Multimodal large language models (MLLMs) have altered the landscape of computer vision, obtaining impressive results across a wide range of tasks, especially in zero-shot settings. Unfortunately, their strong performance does not always transfer to out-of-distribution domains, such as earth observation (EO) imagery. Prior work has demonstrated that MLLMs excel at some EO tasks, such as image captioning and scene understanding, while failing at tasks that require more fine-grained spatial reasoning, such as object localization. However, MLLMs are advancing rapidly and insights quickly become out-dated. In this work, we analyze more recent MLLMs that have been explicitly trained to include fine-grained spatial reasoning capabilities, benchmarking them on EO object localization tasks. We demonstrate that these models are performant in certain settings, making them well suited for zero-shot scenarios. Additionally, we provide a detailed discussion focused on prompt selection, ground sample distance (GSD) optimization, and analyzing failure cases.

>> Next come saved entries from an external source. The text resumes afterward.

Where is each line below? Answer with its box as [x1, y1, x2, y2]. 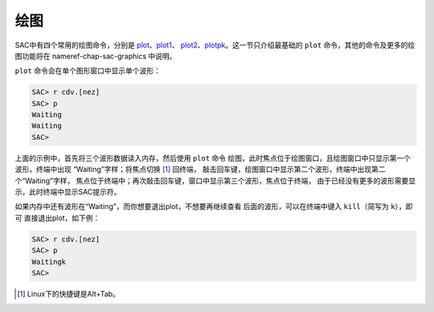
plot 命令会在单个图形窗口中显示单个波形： [14, 66, 161, 76]
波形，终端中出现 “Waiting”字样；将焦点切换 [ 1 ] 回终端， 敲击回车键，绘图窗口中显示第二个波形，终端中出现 [14, 165, 372, 174]
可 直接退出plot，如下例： [14, 213, 100, 223]
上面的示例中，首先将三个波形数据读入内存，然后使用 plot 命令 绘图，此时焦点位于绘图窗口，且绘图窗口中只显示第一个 [14, 153, 411, 162]
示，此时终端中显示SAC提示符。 [14, 187, 121, 197]
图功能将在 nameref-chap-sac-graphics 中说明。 [14, 51, 177, 60]
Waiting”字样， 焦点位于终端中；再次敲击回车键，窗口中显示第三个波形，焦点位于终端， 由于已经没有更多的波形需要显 [25, 175, 416, 185]
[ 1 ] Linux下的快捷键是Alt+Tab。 [17, 289, 121, 298]
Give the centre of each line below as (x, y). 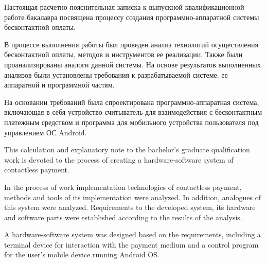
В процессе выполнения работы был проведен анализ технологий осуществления (131, 44)
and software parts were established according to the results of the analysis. (123, 217)
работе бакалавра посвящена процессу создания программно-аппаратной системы (132, 17)
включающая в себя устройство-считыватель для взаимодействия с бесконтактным (133, 112)
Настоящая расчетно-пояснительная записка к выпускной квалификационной (124, 7)
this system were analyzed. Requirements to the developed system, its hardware (130, 207)
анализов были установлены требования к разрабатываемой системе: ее (116, 74)
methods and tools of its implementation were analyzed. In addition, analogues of (132, 197)
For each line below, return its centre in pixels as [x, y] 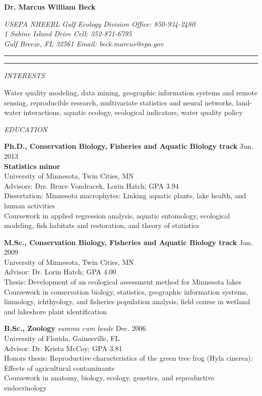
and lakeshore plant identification [55, 311]
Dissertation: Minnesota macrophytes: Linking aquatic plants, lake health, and [125, 195]
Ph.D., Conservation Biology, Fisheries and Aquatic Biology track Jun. [129, 146]
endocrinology [25, 387]
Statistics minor [32, 166]
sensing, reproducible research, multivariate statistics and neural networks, [119, 102]
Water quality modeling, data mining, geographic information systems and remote [131, 92]
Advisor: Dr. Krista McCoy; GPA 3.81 [63, 348]
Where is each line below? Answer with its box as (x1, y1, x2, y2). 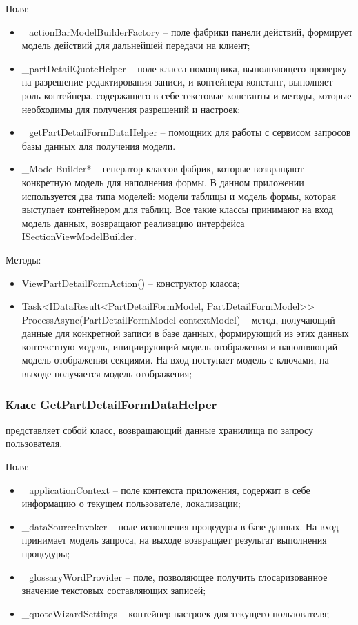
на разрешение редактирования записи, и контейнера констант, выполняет (21, 75, 333, 89)
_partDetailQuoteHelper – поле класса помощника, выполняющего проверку (21, 61, 347, 75)
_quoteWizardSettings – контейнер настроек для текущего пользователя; (21, 606, 330, 620)
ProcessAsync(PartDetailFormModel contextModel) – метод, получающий (21, 312, 335, 326)
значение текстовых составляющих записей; (21, 583, 206, 597)
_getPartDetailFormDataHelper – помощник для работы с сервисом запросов (21, 125, 351, 139)
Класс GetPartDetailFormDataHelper (6, 395, 217, 413)
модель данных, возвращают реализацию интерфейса (21, 215, 245, 230)
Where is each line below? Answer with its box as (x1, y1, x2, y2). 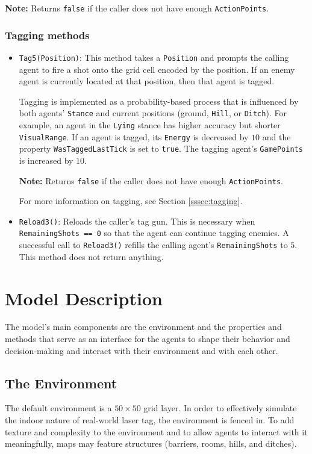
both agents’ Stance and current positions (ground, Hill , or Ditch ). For (19, 107, 287, 119)
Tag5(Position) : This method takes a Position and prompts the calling (19, 51, 289, 63)
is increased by (19, 154, 73, 166)
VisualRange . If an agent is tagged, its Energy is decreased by (19, 130, 249, 143)
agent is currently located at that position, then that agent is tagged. (19, 75, 275, 87)
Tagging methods (5, 27, 90, 42)
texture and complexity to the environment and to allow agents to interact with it (5, 425, 308, 438)
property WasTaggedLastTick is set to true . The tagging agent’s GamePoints (19, 142, 303, 155)
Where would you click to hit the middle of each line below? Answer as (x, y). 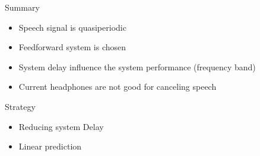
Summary (22, 7)
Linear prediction (50, 146)
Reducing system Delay (61, 126)
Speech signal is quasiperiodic (72, 27)
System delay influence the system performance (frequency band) (137, 66)
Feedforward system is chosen (72, 47)
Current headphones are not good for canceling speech (118, 87)
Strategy (20, 106)
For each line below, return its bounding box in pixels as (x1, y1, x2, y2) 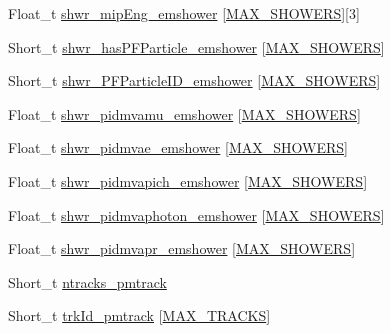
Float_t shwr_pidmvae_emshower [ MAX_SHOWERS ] (8, 137, 348, 158)
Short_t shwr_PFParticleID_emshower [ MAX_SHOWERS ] (8, 70, 381, 91)
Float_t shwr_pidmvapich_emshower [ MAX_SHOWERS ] (8, 170, 368, 191)
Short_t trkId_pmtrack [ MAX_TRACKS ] (8, 305, 271, 326)
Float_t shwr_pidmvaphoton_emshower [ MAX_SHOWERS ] (8, 204, 385, 225)
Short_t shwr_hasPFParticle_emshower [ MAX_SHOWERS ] (8, 36, 385, 57)
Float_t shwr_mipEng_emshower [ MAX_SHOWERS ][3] (8, 3, 360, 23)
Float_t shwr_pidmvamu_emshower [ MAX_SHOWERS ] (8, 103, 361, 124)
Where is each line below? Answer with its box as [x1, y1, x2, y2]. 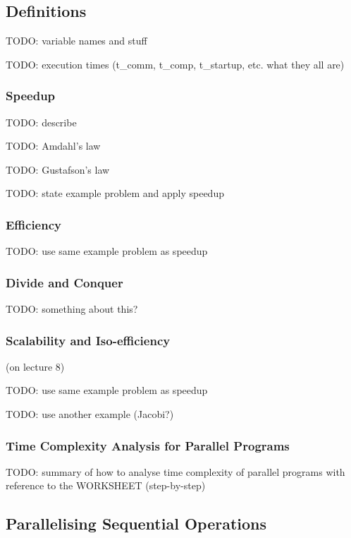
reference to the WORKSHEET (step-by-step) [6, 478, 206, 493]
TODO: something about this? [6, 301, 138, 316]
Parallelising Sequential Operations [6, 513, 267, 534]
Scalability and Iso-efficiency [6, 331, 171, 349]
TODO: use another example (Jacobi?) [6, 407, 174, 422]
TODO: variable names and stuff [6, 33, 147, 48]
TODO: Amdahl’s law [6, 138, 101, 153]
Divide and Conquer [6, 273, 123, 291]
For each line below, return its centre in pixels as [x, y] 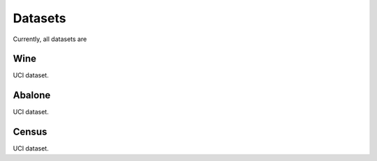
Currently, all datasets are [50, 39]
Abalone [32, 95]
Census [30, 132]
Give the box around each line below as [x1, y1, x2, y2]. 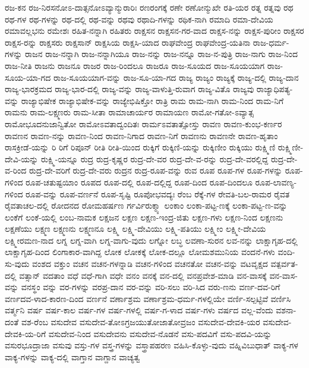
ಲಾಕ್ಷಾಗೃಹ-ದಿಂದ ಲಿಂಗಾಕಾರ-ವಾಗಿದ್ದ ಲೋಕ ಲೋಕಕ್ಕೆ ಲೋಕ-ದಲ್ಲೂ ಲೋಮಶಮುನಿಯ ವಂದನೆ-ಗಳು [5, 246, 275, 258]
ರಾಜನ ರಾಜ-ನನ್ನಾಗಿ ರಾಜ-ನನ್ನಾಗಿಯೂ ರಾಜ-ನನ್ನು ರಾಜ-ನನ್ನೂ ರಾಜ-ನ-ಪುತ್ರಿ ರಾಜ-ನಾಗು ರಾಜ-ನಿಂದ [24, 48, 298, 60]
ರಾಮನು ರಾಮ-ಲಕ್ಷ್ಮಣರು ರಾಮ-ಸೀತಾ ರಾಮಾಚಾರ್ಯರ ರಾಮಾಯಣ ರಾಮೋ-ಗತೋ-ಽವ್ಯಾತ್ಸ [5, 106, 254, 118]
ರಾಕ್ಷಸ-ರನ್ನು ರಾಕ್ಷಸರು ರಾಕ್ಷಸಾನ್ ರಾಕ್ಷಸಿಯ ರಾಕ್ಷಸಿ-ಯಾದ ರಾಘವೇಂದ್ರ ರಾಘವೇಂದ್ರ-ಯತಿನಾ [5, 36, 251, 48]
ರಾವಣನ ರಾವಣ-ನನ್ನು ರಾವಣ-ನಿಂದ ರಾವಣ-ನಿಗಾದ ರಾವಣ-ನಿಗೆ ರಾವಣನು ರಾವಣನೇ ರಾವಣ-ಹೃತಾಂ [5, 129, 278, 141]
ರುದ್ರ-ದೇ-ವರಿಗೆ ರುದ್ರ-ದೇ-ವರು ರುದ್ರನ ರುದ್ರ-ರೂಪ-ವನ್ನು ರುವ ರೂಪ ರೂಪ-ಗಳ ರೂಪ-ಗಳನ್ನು [29, 164, 283, 177]
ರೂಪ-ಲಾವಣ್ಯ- [255, 175, 297, 188]
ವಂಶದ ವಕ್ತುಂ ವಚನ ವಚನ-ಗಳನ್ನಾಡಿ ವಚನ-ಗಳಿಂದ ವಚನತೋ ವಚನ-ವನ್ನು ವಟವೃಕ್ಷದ [32, 257, 268, 270]

We hope that this work will prove valuable as others evaluate whether an MLLM is well suited for a given EO localization task and how to optimize it.

Paper Structure

This paper contains 24 sections, 5 equations, 21 figures, 3 tables.

Figures (21)

  • Figure 1: Sample outputs using various MLLMs (green dots=ground truth and red Xs=predictions) across three tasks: building detection (left), animal detection (middle), and plane detection (right).
  • Figure 2: Few-shot Faster RCNN faster_rcnn performance with varying amounts of training images (blue lines) vs. top-performing MLLM's performance (alt-color lines) for each task.
  • Figure 3: RarePlanes mAP scores across 50 prompts using Molmo 72B and evaluating on 50 random examples.
  • Figure 4: RarePlanes mAP scores for various prompts using Molmo 7B O and evaluating on 200 random examples. {cat} is the location where each of the categories on the y-axis are inserted.
  • Figure 5: Tiles from the RarePlanes dataset created at various GSDs. Each image is scaled and cropped to 1120 pixels by 1120 pixels, but the spatial extent increases and objects become less resolved at higher GSDs.